“哇,刚刚这个登场有够酷的,我给一百分。”
“这个办法很有用,多谢了。”
“哎呀,不客气啦。”
听到脑海中响起的絮絮叨叨的声音,曙草稍微回应了一句,然后就冷眼盯着眼前的黑袍男子。
刚才,她赶到村子附近的时候,被笼罩着村子的血色光罩所拦住,看着越发猩红的光幕,莫遥的内心也越来越急躁,就在这时,脑海中的声音说。
“你仔细看这个光罩的颜色是从接近地面的深色到上空较浅的颜色变化的,所以我觉得咱们可以跳到这个光罩上空去,然后直接下坠来突破这光罩。”
“有几分道理,但是我们要怎么上去?”
“你仔细感受一下体内流动的‘魔力’,然后想象一下自己有翅膀的感觉,将魔力向背部集中。”

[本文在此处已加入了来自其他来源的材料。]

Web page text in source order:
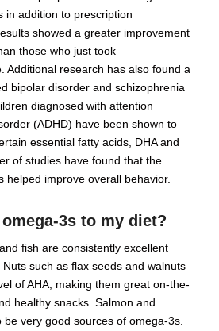
in addition to prescription
showed a greater improvement
those who just took
Additional research has also found a
bipolar disorder and schizophrenia
diagnosed with attention
(ADHD) have been shown to
essential fatty acids, DHA and
of studies have found that the
helped improve overall behavior.
3s to my diet?
fish are consistently excellent
such as flax seeds and walnuts
of AHA, making them great on-the-
healthy snacks. Salmon and
very good sources of omega-3s.
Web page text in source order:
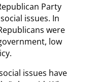
Party
issues. In
were
low
issues have
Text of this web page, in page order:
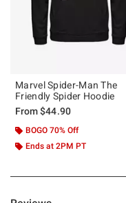
Marvel Spider-Man The
Friendly Spider Hoodie
From$44.90
BOGO 70% Off
Ends at 2PM PT
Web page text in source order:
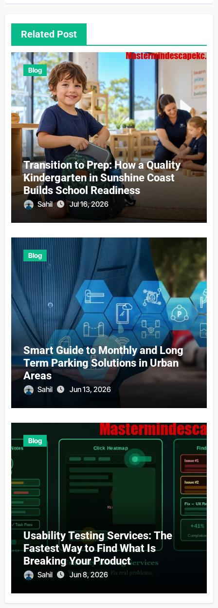
Related Post
Blog
Transition to Prep: How a Quality
Kindergarten in Sunshine Coast
Builds School Readiness
Sahil Jul 16, 2026
Blog
Smart Guide to Monthly and Long
Term Parking Solutions in Urban
Areas
Sahil Jun 13, 2026
Blog
Usability Testing Services: The
Fastest Way to Find What Is
Breaking Your Product
Sahil Jun 8, 2026
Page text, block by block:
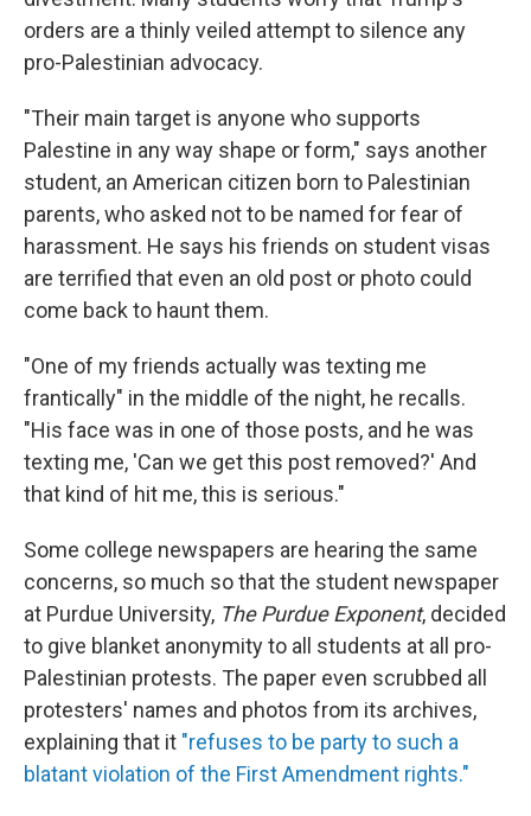
orders are a thinly veiled attempt to silence any
pro-Palestinian advocacy.
"Their main target is anyone who supports
Palestine in any way shape or form," says another
student, an American citizen born to Palestinian
parents, who asked not to be named for fear of
harassment. He says his friends on student visas
are terrified that even an old post or photo could
come back to haunt them.
"One of my friends actually was texting me
frantically" in the middle of the night, he recalls.
"His face was in one of those posts, and he was
texting me, 'Can we get this post removed?' And
that kind of hit me, this is serious."
Some college newspapers are hearing the same
concerns, so much so that the student newspaper
at Purdue University, The Purdue Exponent, decided
to give blanket anonymityto all students at all pro-
Palestinian protests. The paper even scrubbed all
protesters' names and photos from its archives,
explaining that it "refuses to be party to such a
blatant violation of the First Amendment rights."
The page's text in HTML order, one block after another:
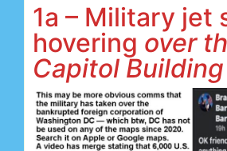
1a – Military jet
hovering over
Capitol Building
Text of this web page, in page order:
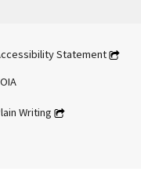
Statement
Writing
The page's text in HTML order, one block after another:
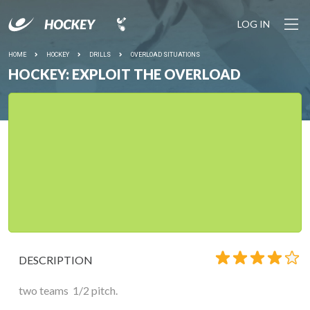
LOG IN
HOME HOCKEY DRILLS OVERLOAD SITUATIONS
HOCKEY: EXPLOIT THE OVERLOAD
DESCRIPTION
two teams 1/2 pitch.
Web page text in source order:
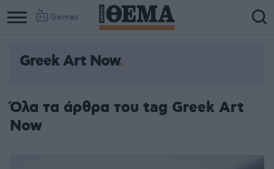
Games
Greek Art Now
Όλα τα άρθρα του tag Greek Art
Now
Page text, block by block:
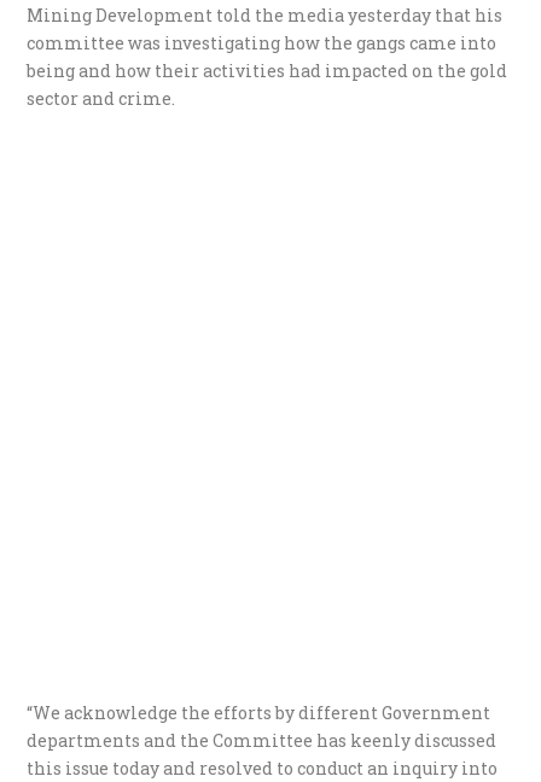
Mining Development told the media yesterday that his
committee was investigating how the gangs came into
being and how their activities had impacted on the gold
sector and crime.
“We acknowledge the efforts by different Government
departments and the Committee has keenly discussed
this issue today and resolved to conduct an inquiry into
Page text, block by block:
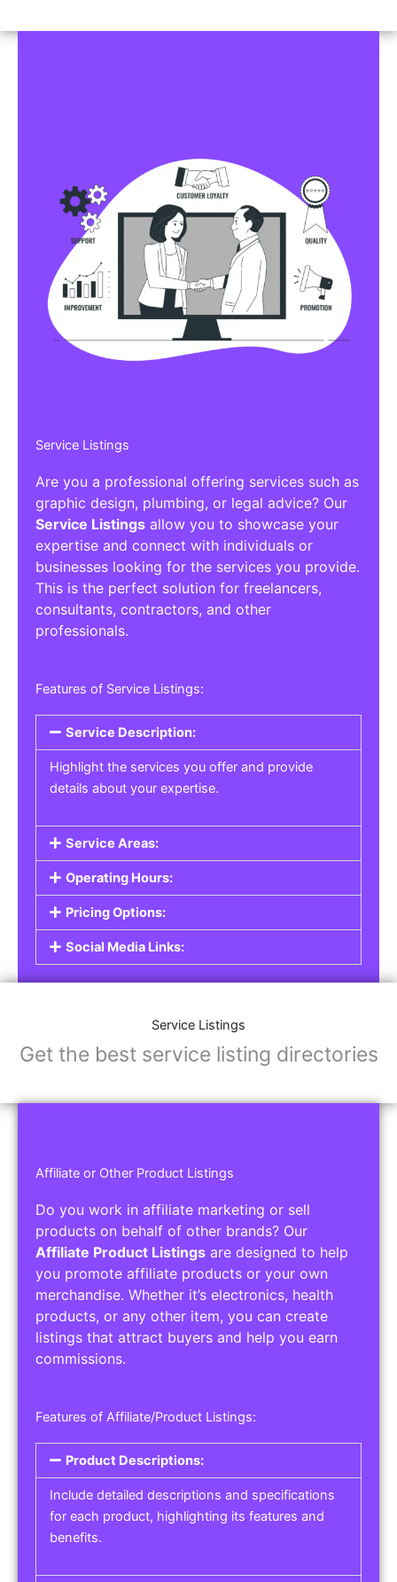
Service Listings
Are you a professional offering services such as
graphic design, plumbing, or legal advice? Our
Service Listings allow you to showcase your
expertise and connect with individuals or
businesses looking for the services you provide.
This is the perfect solution for freelancers,
consultants, contractors, and other
professionals.
Features of Service Listings:
Service Description:
Highlight the services you offer and provide
details about your expertise.
Service Areas:
Operating Hours:
Pricing Options:
Social Media Links:
Service Listings
Get the best service listing directories
Affiliate or Other Product Listings
Do you work in affiliate marketing or sell
products on behalf of other brands? Our
Affiliate Product Listings are designed to help
you promote affiliate products or your own
merchandise. Whether it’s electronics, health
products, or any other item, you can create
listings that attract buyers and help you earn
commissions.
Features of Affiliate/Product Listings:
Product Descriptions:
Include detailed descriptions and specifications
for each product, highlighting its features and
benefits.
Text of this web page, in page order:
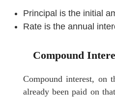
Principal is the initial
Rate is the annual
Compound
Compound interest, on
already been paid on
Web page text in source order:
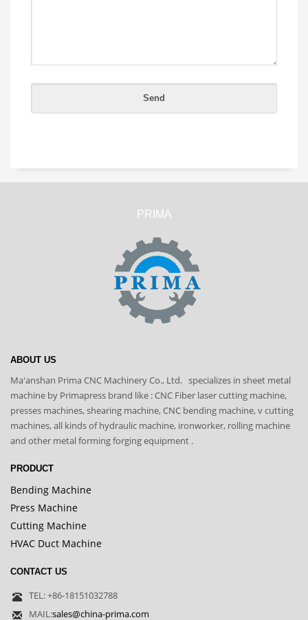
PRIMA
ABOUT US
Ma'anshan Prima CNC Machinery Co., Ltd. specializes in sheet metal
machine by Primapress brand like : CNC Fiber laser cutting machine,
presses machines, shearing machine, CNC bending machine, v cutting
machines, all kinds of hydraulic machine, ironworker, rolling machine
and other metal forming forging equipment .
PRODUCT
Bending Machine
Press Machine
Cutting Machine
HVAC Duct Machine
CONTACT US
TEL: +86-18151032788
MAIL:sales@china-prima.com
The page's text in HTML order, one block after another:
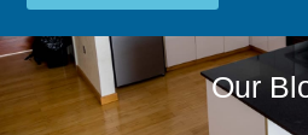
Our
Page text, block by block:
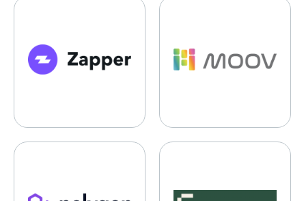
Zapper.Fi Moov Technologies
Polygon Sonara
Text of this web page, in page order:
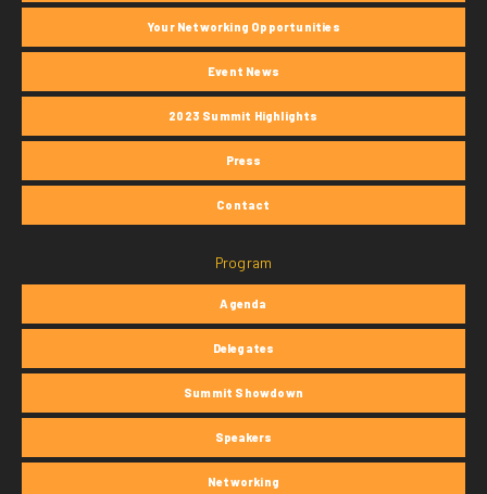
Your Networking Opportunities
Event News
2023 Summit Highlights
Press
Contact
Program
Agenda
Delegates
Summit Showdown
Speakers
Networking
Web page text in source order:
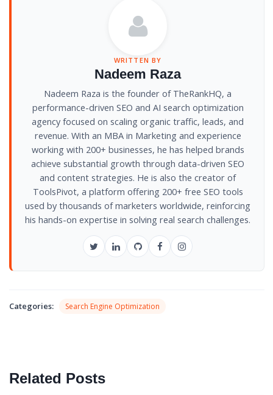
WRITTEN BY
Nadeem Raza
Nadeem Raza is the founder of TheRankHQ, a
performance-driven SEO and AI search optimization
agency focused on scaling organic traffic, leads, and
revenue. With an MBA in Marketing and experience
working with 200+ businesses, he has helped brands
achieve substantial growth through data-driven SEO
and content strategies. He is also the creator of
ToolsPivot, a platform offering 200+ free SEO tools
used by thousands of marketers worldwide, reinforcing
his hands-on expertise in solving real search challenges.
TwitterLinkedInGitHubFacebookInstagram
Categories: Search Engine Optimization
Related Posts
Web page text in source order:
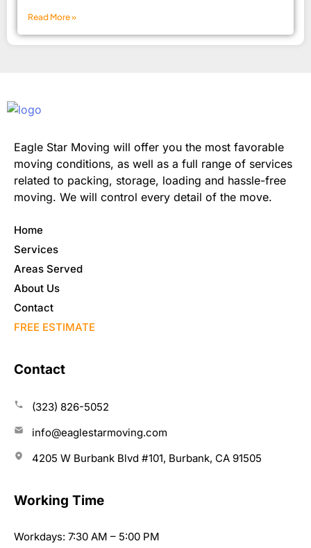
Read More »
Eagle Star Moving will offer you the most favorable
moving conditions, as well as a full range of services
related to packing, storage, loading and hassle-free
moving. We will control every detail of the move.
Home
Services
Areas Served
About Us
Contact
FREE ESTIMATE
Contact
(323) 826-5052
info@eaglestarmoving.com
4205 W Burbank Blvd #101, Burbank, CA 91505
Working Time
Workdays: 7:30 AM – 5:00 PM
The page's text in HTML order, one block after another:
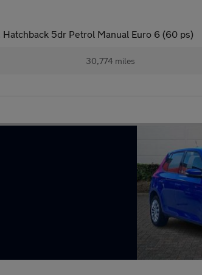
Hatchback 5dr Petrol Manual Euro 6 (60 ps)
30,774 miles
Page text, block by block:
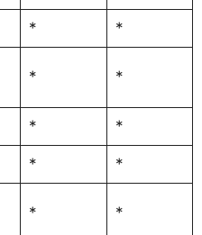
* *
* *
* *
* *
* *
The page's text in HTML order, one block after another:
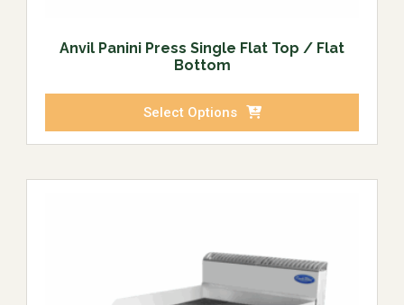
Anvil Panini Press Single Flat Top / Flat
Bottom
Select Options
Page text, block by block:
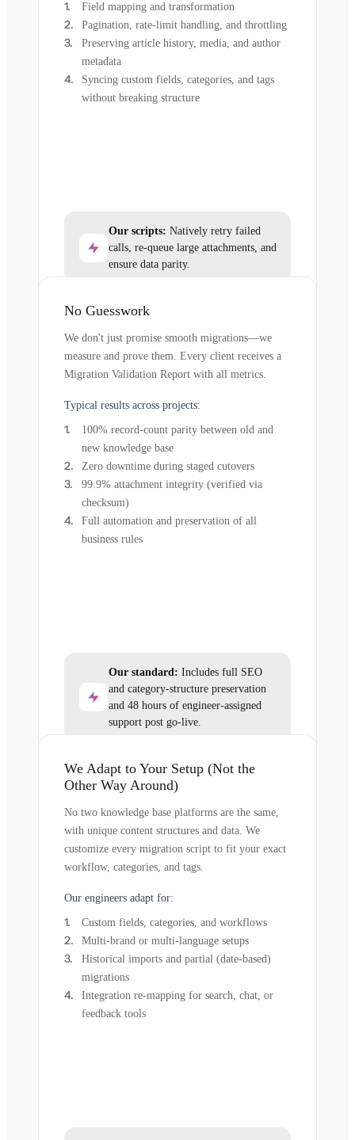
Field mapping and transformation
Pagination, rate-limit handling, and throttling
Preserving article history, media, and author
metadata
Syncing custom fields, categories, and tags
without breaking structure
Our scripts: Natively retry failed
calls, re-queue large attachments, and
ensure data parity.
No Guesswork
We don't just promise smooth migrations—we
measure and prove them. Every client receives a
Migration Validation Report with all metrics.
Typical results across projects:
100% record-count parity between old and
new knowledge base
Zero downtime during staged cutovers
99.9% attachment integrity (verified via
checksum)
Full automation and preservation of all
business rules
Our standard: Includes full SEO
and category-structure preservation
and 48 hours of engineer-assigned
support post go-live.
We Adapt to Your Setup (Not the
Other Way Around)
No two knowledge base platforms are the same,
with unique content structures and data. We
customize every migration script to fit your exact
workflow, categories, and tags.
Our engineers adapt for:
Custom fields, categories, and workflows
Multi-brand or multi-language setups
Historical imports and partial (date-based)
migrations
Integration re-mapping for search, chat, or
feedback tools
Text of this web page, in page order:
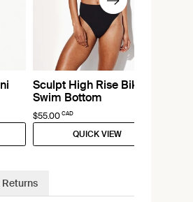
Sculpt High Rise Bikini
Swim Bottom
$55.00 CAD
QUICK VIEW
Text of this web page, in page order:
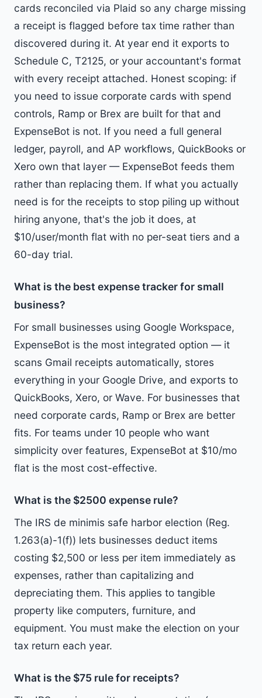
cards reconciled via Plaid so any charge missing
a receipt is flagged before tax time rather than
discovered during it. At year end it exports to
Schedule C, T2125, or your accountant's format
with every receipt attached. Honest scoping: if
you need to issue corporate cards with spend
controls, Ramp or Brex are built for that and
ExpenseBot is not. If you need a full general
ledger, payroll, and AP workflows, QuickBooks or
Xero own that layer — ExpenseBot feeds them
rather than replacing them. If what you actually
need is for the receipts to stop piling up without
hiring anyone, that's the job it does, at
$10/user/month flat with no per-seat tiers and a
60-day trial.
What is the best expense tracker for small
business?
For small businesses using Google Workspace,
ExpenseBot is the most integrated option — it
scans Gmail receipts automatically, stores
everything in your Google Drive, and exports to
QuickBooks, Xero, or Wave. For businesses that
need corporate cards, Ramp or Brex are better
fits. For teams under 10 people who want
simplicity over features, ExpenseBot at $10/mo
flat is the most cost-effective.
What is the $2500 expense rule?
The IRS de minimis safe harbor election (Reg.
1.263(a)-1(f)) lets businesses deduct items
costing $2,500 or less per item immediately as
expenses, rather than capitalizing and
depreciating them. This applies to tangible
property like computers, furniture, and
equipment. You must make the election on your
tax return each year.
What is the $75 rule for receipts?
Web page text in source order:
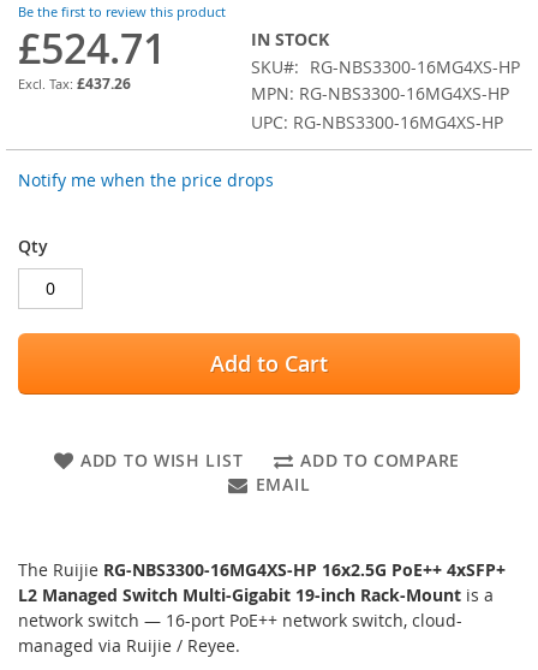
gallery
Be the first to review this product
£524.71
£437.26
IN STOCK
SKU
RG-NBS3300-16MG4XS-HP
MPN: RG-NBS3300-16MG4XS-HP
UPC: RG-NBS3300-16MG4XS-HP
Notify me when the price drops
Qty
Add to Cart
ADD TO WISH LIST
ADD TO COMPARE
EMAIL
The Ruijie RG-NBS3300-16MG4XS-HP 16x2.5G PoE++ 4xSFP+
L2 Managed Switch Multi-Gigabit 19-inch Rack-Mount is a
network switch — 16-port PoE++ network switch, cloud-
managed via Ruijie / Reyee.
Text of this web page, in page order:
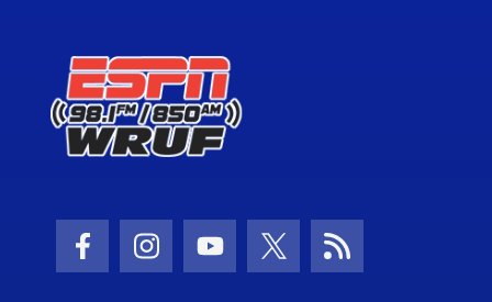
Facebook Icon
Instagram Icon
Youtube Icon
Twitter Icon
RSS Icon
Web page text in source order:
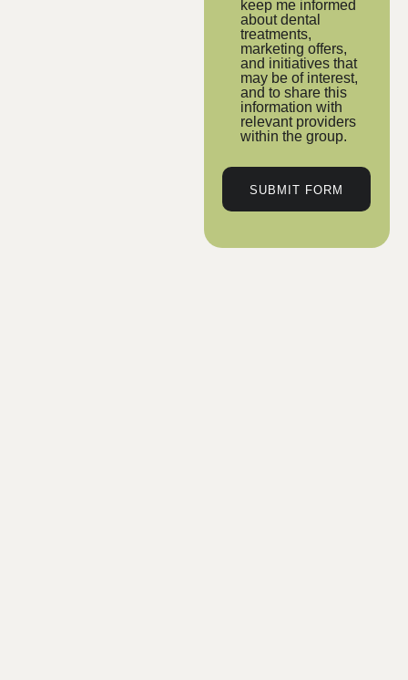
keep me informed
about dental
treatments,
marketing offers,
and initiatives that
may be of interest,
and to share this
information with
relevant providers
within the group.
SUBMIT FORM
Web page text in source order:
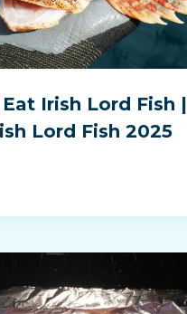
Eat Irish Lord Fish |
Lord Fish 2025
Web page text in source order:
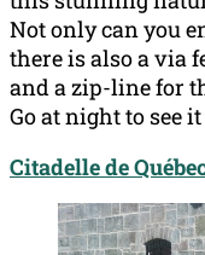
Not only can you
there is also a via
and a zip-line for
Go at night to see
Citadelle de
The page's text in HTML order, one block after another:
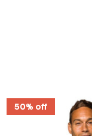
50% off
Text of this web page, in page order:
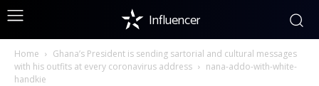
Influencer
Home
Ghana’s President is sending sartorial and cultural messages
with his outfits at every coronavirus address
nana-addo-with-white-
handkie
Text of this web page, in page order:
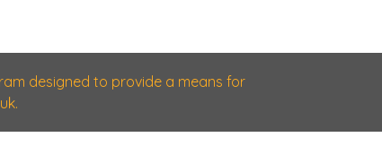
designed to provide a means for
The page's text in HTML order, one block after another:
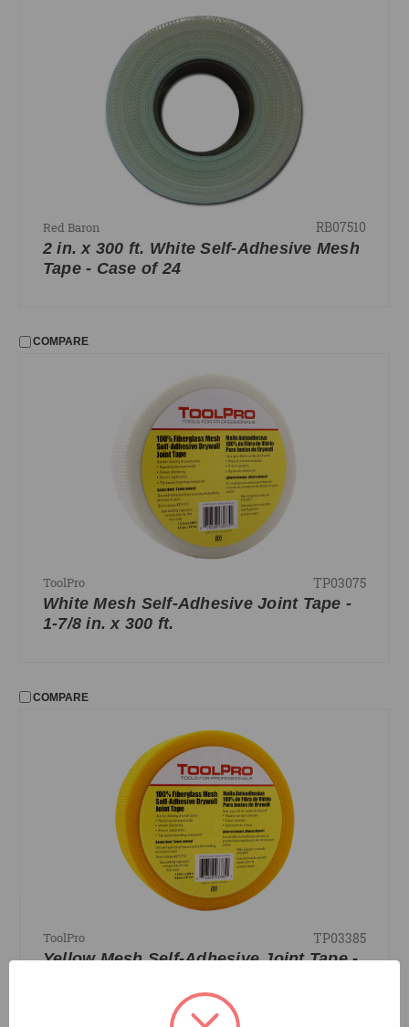
Red Baron RB07510
2 in. x 300 ft. White Self-Adhesive Mesh
Tape - Case of 24
COMPARE
ToolPro TP03075
White Mesh Self-Adhesive Joint Tape -
1-7/8 in. x 300 ft.
COMPARE
ToolPro TP03385
Yellow Mesh Self-Adhesive Joint Tape -
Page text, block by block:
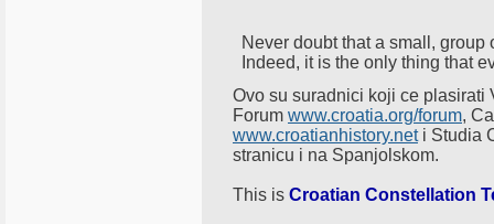
Never doubt that a small,
Indeed, it is the only thing that
Ovo su suradnici koji ce
Forum www.croatia.org/forum,
www.croatianhistory.neti Studia
stranicu i na Spanjolskom.
This is Croatian Constellation
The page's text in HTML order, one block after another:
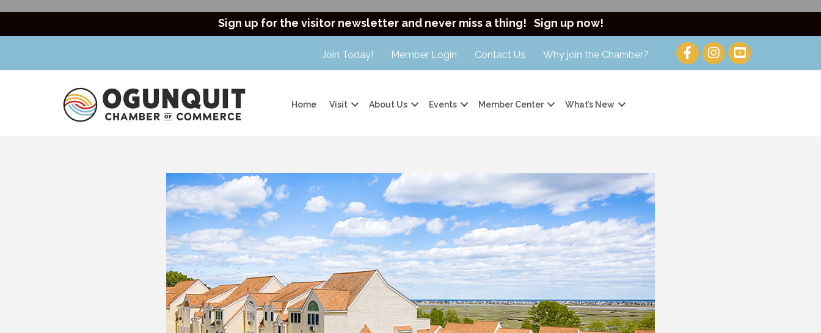
Sign up for the visitor newsletter and never miss a thing! Sign up now!
Join Today! Member Login Contact Us Why join the Chamber?
Home Visit About Us Events Member Center What’s New
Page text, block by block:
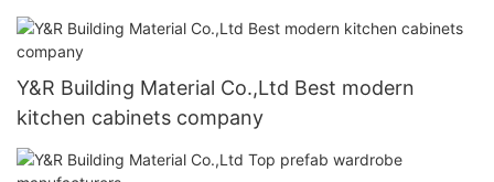
Y&R Building Material Co.,Ltd Best modern
kitchen cabinets company
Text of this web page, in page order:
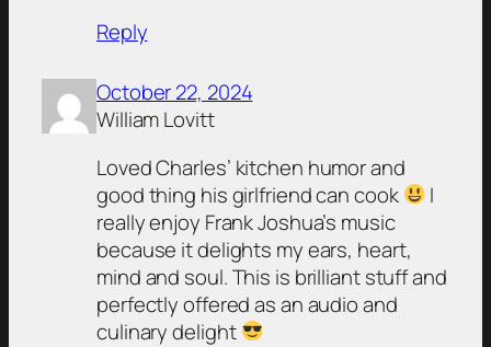
Reply
October 22, 2024
William Lovitt
Loved Charles’ kitchen humor and
good thing his girlfriend can cook
I
really enjoy Frank Joshua’s music
because it delights my ears, heart,
mind and soul. This is brilliant stuff and
perfectly offered as an audio and
culinary delight
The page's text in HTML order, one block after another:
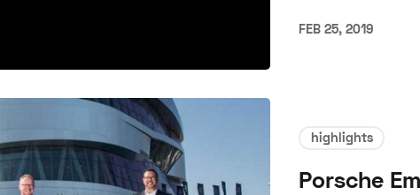
FEB 25, 2019
highlights
Porsche
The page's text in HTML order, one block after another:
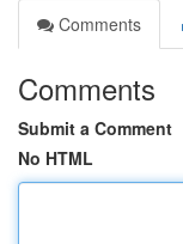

听到这,曙草马上就开始了尝试。在赶路过来的途中,那声音便告诉了曙草如何去感受和控制体内魔力的流动,所以曙草并没有感到集中魔力有多困难。只是飞起来的一瞬间,突然一阵强烈的推背感袭来,她便冲上了天空,速度之快也让她吓得叫出了声。
“欸啊啊啊啊啊!”
“没错这就是魔法少女的基础之飞行,虽然说不知道为什么速度有点太快了但至少有用!”
高空中的曙草向光罩中一看,便注意到了白秋水与那环绕着血光的黑袍男子。
“那里看起来就是最薄弱的地方了,一口气冲下去吧!”
“了解!”
确认好了地点,曙草艰难地控制自己飞行的方向,开始向着白秋水的位置飞去。同时,体内的魔力也逸散了出来,包裹住她的身体,从旁边一看就像是一颗粉红的光球。
在飞行加上下坠所带来的速度的加持下,此时的曙草真的如流星一般,带着粉红的尾迹,直接撞碎了光罩的顶部。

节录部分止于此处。